NLPModels alone doesn't have a simple user interface, so we create a struct MyLogisticRegression to hold the problem and to indicate the objective and gradient. The struct fields are not obvious and you have to follow the docs of NLPModels to learn how to do it. But you can check the speed gain.

using JSOSolvers, Logging, NLPModels

struct MyLogisticRegression <: AbstractNLPModel{Float64, Vector{Float64}}
  meta :: NLPModelMeta{Float64, Vector{Float64}}
  counters :: Counters
  X
  y

  function MyLogisticRegression(X, y)
    meta = NLPModelMeta(p+1, x0=zeros(p+1))
    return new(meta, Counters(), X, y)
  end
end

NLPModels.obj(nlp :: MyLogisticRegression, x) = myfun(x, nlp.X, nlp.y)
NLPModels.grad!(nlp :: MyLogisticRegression, x, gx) = myjac(gx, x, nlp.X, nlp.y)

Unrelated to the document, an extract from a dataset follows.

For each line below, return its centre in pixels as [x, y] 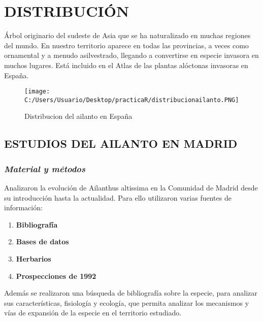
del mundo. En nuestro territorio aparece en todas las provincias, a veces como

nlp = MyLogisticRegression(X, y)
output = lbfgs(nlp, atol=1e-4, rtol=1e-4)
println(output)

@benchmark with_logger(NullLogger()) do
  lbfgs(nlp, atol=1e-4, rtol=1e-4)
end
Generic Execution stats
  status: first-order stationary
  objective value: 0.035504781916813
  primal feasibility: 0.0
  dual feasibility: 0.00011923338501061753
  solution: [-0.008672859839379604  -0.7833754246517539  -0.09849721612105959  -0.2561961749800854 ⋯ -0.04372711407863323]
  iterations: 30
  elapsed time: 1.0523371696472168
BenchmarkTools.Trial: 25 samples with 1 evaluation.
 Range (min … max):  193.638 ms … 216.649 ms  ┊ GC (min … max): 0.00% … 0.00%
 Time  (median):     200.720 ms               ┊ GC (median):    0.00%
 Time  (mean ± σ):   202.070 ms ±   6.841 ms  ┊ GC (mean ± σ):  0.39% ± 1.29%

   █     ▃                                                       
  ▇█▁▇▇▁▁█▁▁▁▇▁▇▁▁▇▇▇▁▇▁▁▇▁▁▁▁▁▇▇▇▁▇▇▁▁▁▁▁▇▁▇▁▁▁▁▁▁▁▁▇▁▁▁▇▁▁▁▁▇ ▁
  194 ms           Histogram: frequency by time          217 ms <

 Memory estimate: 14.42 MiB, allocs estimate: 918.

TODO: Check progress of ManualNLPModels (check after 18-Oct)

One noteworthy aspect of this comparison is that Python uses the L-BFGS-B Fortran algorithm, which is a reference implementation of a classic method. The Julia versions are pure Julia.